*Directions for this task*: Output the listing below exactly, minus its images.

*Extracted information*:
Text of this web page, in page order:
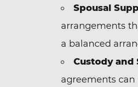
Spousal
arrangements
a balanced
Custody
agreements
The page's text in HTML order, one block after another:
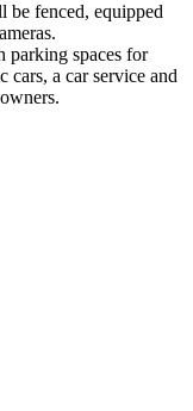
be fenced, equipped
spaces for
cars, a car service and
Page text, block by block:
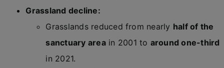
Grassland decline:
Grasslands reduced from nearly half of the
sanctuary areain 2001 to around one-third
in 2021.
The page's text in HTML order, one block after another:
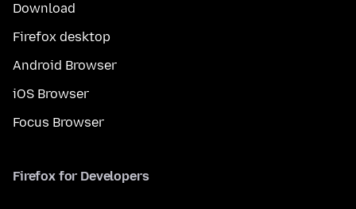
Download
Firefox desktop
Android Browser
iOS Browser
Focus Browser
Firefox for Developers
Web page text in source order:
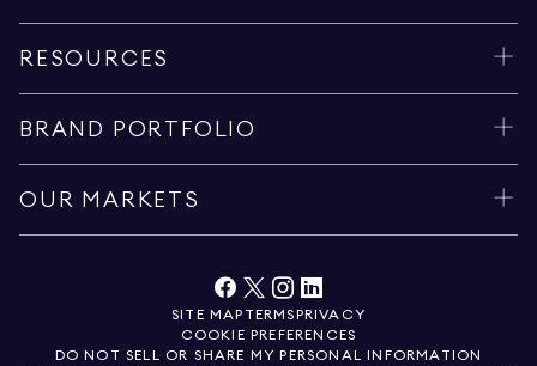
RESOURCES
BRAND PORTFOLIO
OUR MARKETS
SITE MAP TERMSPRIVACY
COOKIE PREFERENCES
DO NOT SELL OR SHARE MY PERSONAL INFORMATION
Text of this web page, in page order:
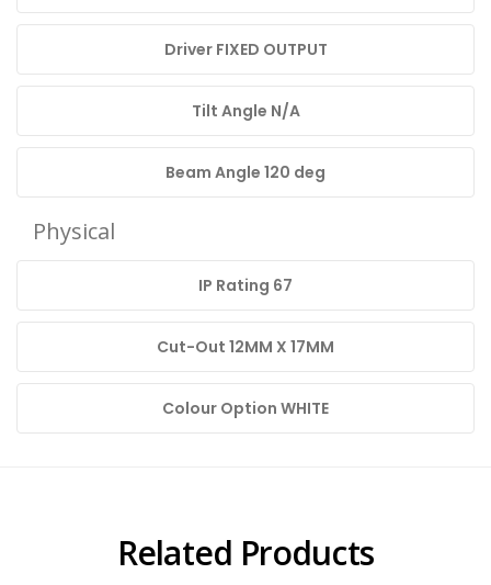
Driver FIXED OUTPUT
Tilt Angle N/A
Beam Angle 120 deg
Physical
IP Rating 67
Cut-Out 12MM X 17MM
Colour Option WHITE
Related Products
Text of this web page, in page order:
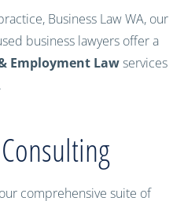
Business Law WA, our
business lawyers offer a
Employment Lawservices
comprehensive suite of
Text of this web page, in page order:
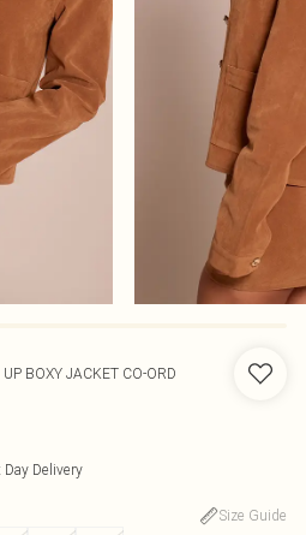
BOXY JACKET CO-ORD
Delivery
Size Guide
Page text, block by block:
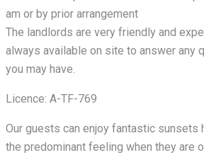
am or by prior arrangement
The landlords are very friendly and
always available on site to answer any
you may have.
Licence: A-TF-769
Our guests can enjoy fantastic sunsets
the predominant feeling when they are
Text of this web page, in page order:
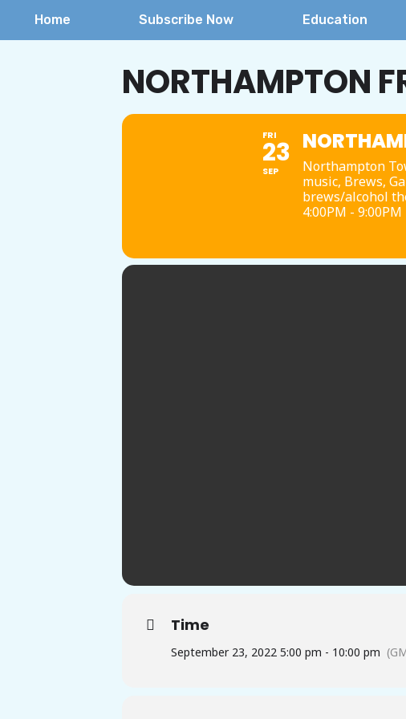
Home Subscribe Now Education
NORTHAMPTON
FRI
23
SEP
Northampton
music, Brews,
brews/alcohol
4:00PM - 9:00PM
Time
September 23, 2022 5:00 pm - 10:00 pm
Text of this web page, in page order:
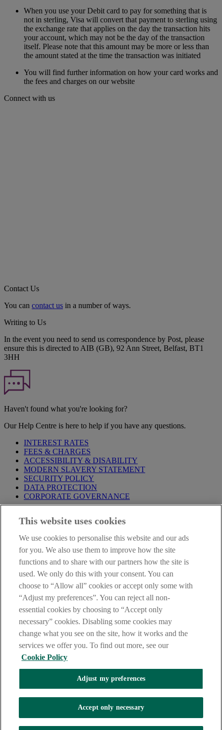
When you use your Debit card to pay for something that is
not in sterling, Visa will convert that payment to sterling using
the exchange rate that applies on the day the transaction hits
your account, which may not be the day of the transaction
itself. Please note that this amount may be more or less than
the amount stated at the time the transaction was initiated
You will find further information on how your card works and
the fees and charges on our website
Connect with us
Contact Us
You can contact us in a number of ways.
Writing to Us
In the event you need to send us correspondence by Post, please
ensure this is directed to AIB (GB), 92 Ann Street, Belfast, BT1
3HH
Haven't found what you're looking for?
Our Help Centre is here to help if you have any questions.
INTEREST RATES
FEES & CHARGES
ACCESSIBILITY & DISABILITY
MODERN SLAVERY STATEMENT
SECURITY POLICY
DATA PROTECTION
CORPORATE GOVERNANCE
Notice,PrivacyandCookieStatements. By proceeding further you
Privacy Statement.
AIB Group (UK) p.l.c. is covered by the
Compensation Schemeand theFinancial Ombudsman Service
AIB Fraud & Security Centre
Always safe & secure
The AIB logo, Allied Irish Bank (GB) and Allied Irish Bank (GB)
Savings Direct are trade marks used under licence by AIB Group
(UK) p.l.c. incorporated in Northern Ireland. Registered Office 92
Ann Street, Belfast BT1 3HH. Registered Number NI018800.
Authorised by the Prudential Regulation Authority and regulated by
This website uses cookies
We use cookies to personalise this website and our ads
for you. We also use them to improve how the site
functions and to share with our partners how the site is
used. We only do this with your consent. You can
choose to “Allow all” cookies or accept only some with
“Adjust my preferences”. You can reject all non-
essential cookies by choosing to “Accept only
necessary” cookies. Disabling some cookies may
change what you see on the site, how it works and the
services we offer you. To find out more, see our
Cookie Policy
Adjust my preferences
Accept only necessary
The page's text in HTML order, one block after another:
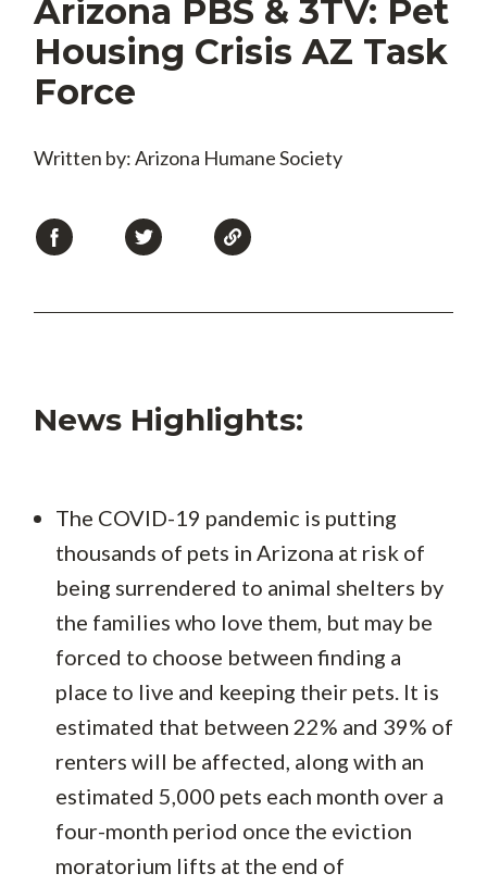
Arizona PBS & 3TV: Pet
Housing Crisis AZ Task
Force
Written by: Arizona Humane Society
News Highlights:
The COVID-19 pandemic is putting
thousands of pets in Arizona at risk of
being surrendered to animal shelters by
the families who love them, but may be
forced to choose between finding a
place to live and keeping their pets. It is
estimated that between 22% and 39% of
renters will be affected, along with an
estimated 5,000 pets each month over a
four-month period once the eviction
moratorium lifts at the end of
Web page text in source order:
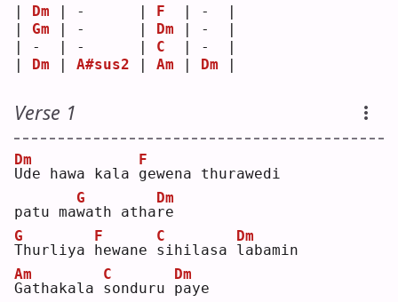
| Dm | -      | F
  | -  |
| Gm | -      | Dm | -  |
| -  | -      | C
  | -  |
| Dm | A#sus2 | Am | Dm |
Verse 1
U
Dm
de hawa kala g
F
ewena thurawedi
patu maw
G
ath athar
Dm
e
T
G
hurliya h
F
ewane s
C
ihilasa l
Dm
abamin
G
Am
athakala s
C
onduru p
Dm
aye
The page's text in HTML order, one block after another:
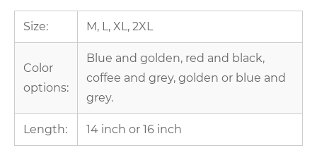
Size: M, L, XL, 2XL
Color
options:
Blue and golden, red and black,
coffee and grey, golden or blue and
grey.
Length: 14 inch or 16 inch
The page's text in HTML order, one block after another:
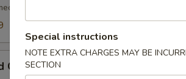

*Exercise output*:
Text of this web page, in page order:
Spousal
arrangements
a balanced
Custody
agreements
The page's text in HTML order, one block after another:
be fenced, equipped
spaces for
cars, a car service and
Page text, block by block:
Grassland decline:
Grasslands reduced from nearly half of the
sanctuary areain 2001 to around one-third
in 2021.
The page's text in HTML order, one block after another:
Download
Firefox desktop
Android Browser
iOS Browser
Focus Browser
Firefox for Developers
Web page text in source order:
RESOURCES
BRAND PORTFOLIO
OUR MARKETS
SITE MAP TERMSPRIVACY
COOKIE PREFERENCES
DO NOT SELL OR SHARE MY PERSONAL INFORMATION
Text of this web page, in page order:
Driver FIXED OUTPUT
Tilt Angle N/A
Beam Angle 120 deg
Physical
IP Rating 67
Cut-Out 12MM X 17MM
Colour Option WHITE
Related Products
Text of this web page, in page order:
Business Law WA, our
business lawyers offer a
Employment Lawservices
comprehensive suite of
Text of this web page, in page order:
BOXY JACKET CO-ORD
Delivery
Size Guide
Page text, block by block:
am or by prior arrangement
The landlords are very friendly and
always available on site to answer any
you may have.
Licence: A-TF-769
Our guests can enjoy fantastic sunsets
the predominant feeling when they are
Text of this web page, in page order:
Home Subscribe Now Education
NORTHAMPTON
FRI
23
SEP
Northampton
music, Brews,
brews/alcohol
4:00PM - 9:00PM
Time
September 23, 2022 5:00 pm - 10:00 pm
Text of this web page, in page order:
When you use your Debit card to pay for something that is
not in sterling, Visa will convert that payment to sterling using
the exchange rate that applies on the day the transaction hits
your account, which may not be the day of the transaction
itself. Please note that this amount may be more or less than
the amount stated at the time the transaction was initiated
You will find further information on how your card works and
the fees and charges on our website
Connect with us
Contact Us
You can contact us in a number of ways.
Writing to Us
In the event you need to send us correspondence by Post, please
ensure this is directed to AIB (GB), 92 Ann Street, Belfast, BT1
3HH
Haven't found what you're looking for?
Our Help Centre is here to help if you have any questions.
INTEREST RATES
FEES & CHARGES
ACCESSIBILITY & DISABILITY
MODERN SLAVERY STATEMENT
SECURITY POLICY
DATA PROTECTION
CORPORATE GOVERNANCE
Notice,PrivacyandCookieStatements. By proceeding further you
Privacy Statement.
AIB Group (UK) p.l.c. is covered by the
Compensation Schemeand theFinancial Ombudsman Service
AIB Fraud & Security Centre
Always safe & secure
The AIB logo, Allied Irish Bank (GB) and Allied Irish Bank (GB)
Savings Direct are trade marks used under licence by AIB Group
(UK) p.l.c. incorporated in Northern Ireland. Registered Office 92
Ann Street, Belfast BT1 3HH. Registered Number NI018800.
Authorised by the Prudential Regulation Authority and regulated by
This website uses cookies
We use cookies to personalise this website and our ads
for you. We also use them to improve how the site
functions and to share with our partners how the site is
used. We only do this with your consent. You can
choose to “Allow all” cookies or accept only some with
“Adjust my preferences”. You can reject all non-
essential cookies by choosing to “Accept only
necessary” cookies. Disabling some cookies may
change what you see on the site, how it works and the
services we offer you. To find out more, see our
Cookie Policy
Adjust my preferences
Accept only necessary
The page's text in HTML order, one block after another:
Arizona PBS & 3TV: Pet
Housing Crisis AZ Task
Force
Written by: Arizona Humane Society
News Highlights:
The COVID-19 pandemic is putting
thousands of pets in Arizona at risk of
being surrendered to animal shelters by
the families who love them, but may be
forced to choose between finding a
place to live and keeping their pets. It is
estimated that between 22% and 39% of
renters will be affected, along with an
estimated 5,000 pets each month over a
four-month period once the eviction
moratorium lifts at the end of
Web page text in source order:
| Dm | -      | F
  | -  |
| Gm | -      | Dm | -  |
| -  | -      | C
  | -  |
| Dm | A#sus2 | Am | Dm |
Verse 1
U
Dm
de hawa kala g
F
ewena thurawedi
patu maw
G
ath athar
Dm
e
T
G
hurliya h
F
ewane s
C
ihilasa l
Dm
abamin
G
Am
athakala s
C
onduru p
Dm
aye
The page's text in HTML order, one block after another:
Size: M, L, XL, 2XL
Color
options:
Blue and golden, red and black,
coffee and grey, golden or blue and
grey.
Length: 14 inch or 16 inch
The page's text in HTML order, one block after another:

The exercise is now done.